I’ll never forget my seventh-grade English teacher’s words: “You write so well, you have a way with words.” She said, handing back another writing assignment with a big A across the top. I followed her around the classroom with my eyes as she returned the papers to other students. She met my eyes from across the room and smiled proudly. I smiled back and looked down at my paper. At that moment I knew I found my passion. My love for deep thinking and inspiring others can come together and this was a safe form of expression for someone shy like me.
I leaned on writing throughout my teenage years. I’ve been complimented for my perception and style. It got me through some of my darkest times and it helped me understand the world around me. I took notes of inspiration and I dissected taboos about myself and others, getting real about some of the toughest questions I had about life, never really sharing outside a select few.
Adulthood consumed me. Marriage, children, and the day-to-day pressures of life. I lost touch with this passion. As the years passed and the stress grew I found myself turning back to writing as an outlet and I held onto my journals for this to me was art. I’ve shared my stories again with a select few who were inspired.
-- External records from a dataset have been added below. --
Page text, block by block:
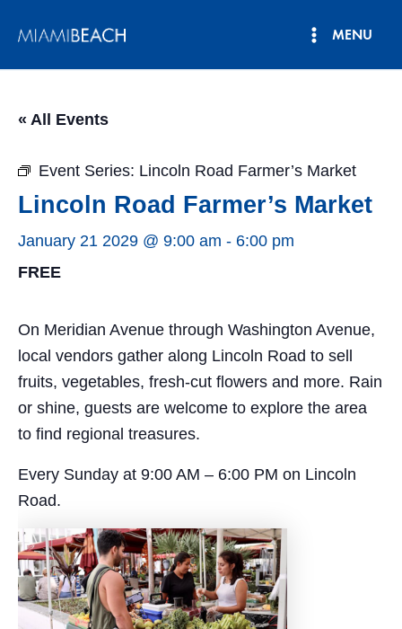
MENU
« All Events
Event Series: Lincoln Road Farmer’s Market
Lincoln Road Farmer’s Market
January 21 2029 @ 9:00 am - 6:00 pm
FREE
On Meridian Avenue through Washington Avenue,
local vendors gather along Lincoln Road to sell
fruits, vegetables, fresh-cut flowers and more. Rain
or shine, guests are welcome to explore the area
to find regional treasures.
Every Sunday at 9:00 AM – 6:00 PM on Lincoln
Road.
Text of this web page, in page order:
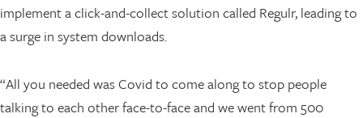
implement a click-and-collect solution called Regulr, leading to
a surge in system downloads.
“All you needed was Covid to come along to stop people
talking to each other face-to-face and we went from 500
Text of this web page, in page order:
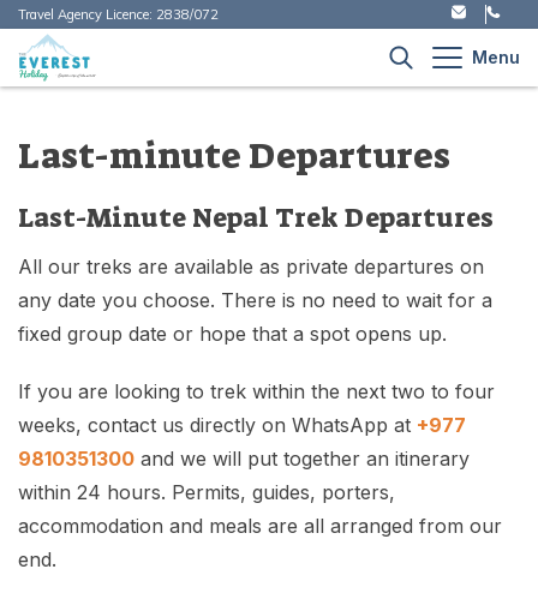
Travel Agency Licence: 2838/072
Menu
Trekking
Everest Region Treks
Annapurna Region
Langtang Region
Far Western Region
Kanchenjunga Region
Upper Mustang Treks
Great Himalayan Trail - Complete Nepal Traverse
Peak Climbing in Nepal
Island Peak Climbing - 14 Days Expedition | Everest
Region Summit
Mera Peak Climbing - 14 Days itinerary
Everest Expedition - South Col Route (Nepal) - 65
Days
Everest Expedition - North Ridge, Tibet - 62 Days
Nepal Tour Packages - Cultural & Heritage Tours
Helicopter Tour in Nepal
Packages Tour
Day Tour
Religious Tour
Kailash Mansarovar Tour - 15 Days Itinerary and
Cost
Pilgrimage & Adventure
Kailash Mansarovar Helicopter Tour - 11 Days
Itinerary and Cost
Tibet
Best Treks 2026
Everest Base Camp Trek - 12 Days
Annapurna Base Camp - 9 Days
Annapurna Circuit Trek with Tilicho Lake - 16
Days
Mardi Himal Base Camp Trek - 7 Days
Company
Our Story
Our Heart For Nepal
About The Everest Holiday - Your Nepal Trekking
Legal Documents
Contact
Last-minute Departures
Last-Minute Nepal Trek Departures
All our treks are available as private departures on
any date you choose. There is no need to wait for a
fixed group date or hope that a spot opens up.
If you are looking to trek within the next two to four
weeks, contact us directly on WhatsApp at +977
9810351300 and we will put together an itinerary
within 24 hours. Permits, guides, porters,
accommodation and meals are all arranged from our
end.

As I delved deeper into it, peeling back the layers brought forth some hard truths. I needed a divorce. This marriage was toxic and not what it seemed. Divorce is hard, especially when there are kids involved. I’ve tried to save the marriage but ultimately divorce was inevitable.
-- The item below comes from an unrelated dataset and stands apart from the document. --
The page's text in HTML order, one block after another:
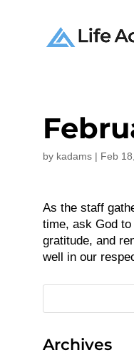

He bargained, he cried, and threatened to prove me crazy. He stole my writing and humiliated me with them. I felt violated but mostly afraid that his manipulation would continue to work and I would lose my children and my children were my everything. I faced my fears, and took a leap of faith, and hired an attorney because I couldn’t continue this way.
I sat in the courtroom, looking at the same man who betrayed me, watching him try and use my writing against me, hoping to prove me an unfit mother. How Ironic it was that I would fear the passion I once had because the man I once loved threatened to shatter my chance to gain custody of my kids.
I got custody, no questions asked and when the judge dismissed any writings saying it was irrelevant and inappropriate and should be returned to me immediately, I felt relieved and confident to pursue the divorce. We tried to enforce the return of the journals. The judge knows he has it but couldn’t do anything except roll her eyes. But I can do something, I can start writing again. I am overcoming this, I refuse to stay afraid or ashamed.
Putting pen to paper is like magic, magic I want to share with the world. It leaves little morsels of hope in between the lines that keep me going and it builds me up when life knocks me down. Everyone should do what they have to do to keep going and I now see I have to write.
Life is unjust and boy do I feel it now but instead of rehashing old wounds it just ignites me to write about what I am going through and where I am going. There are ups and downs and in-betweens but I am on my way. Not every story has a clear happy ending. Sometimes you need to work hard to create one and that’s what I am determined to do despite everything that I am facing.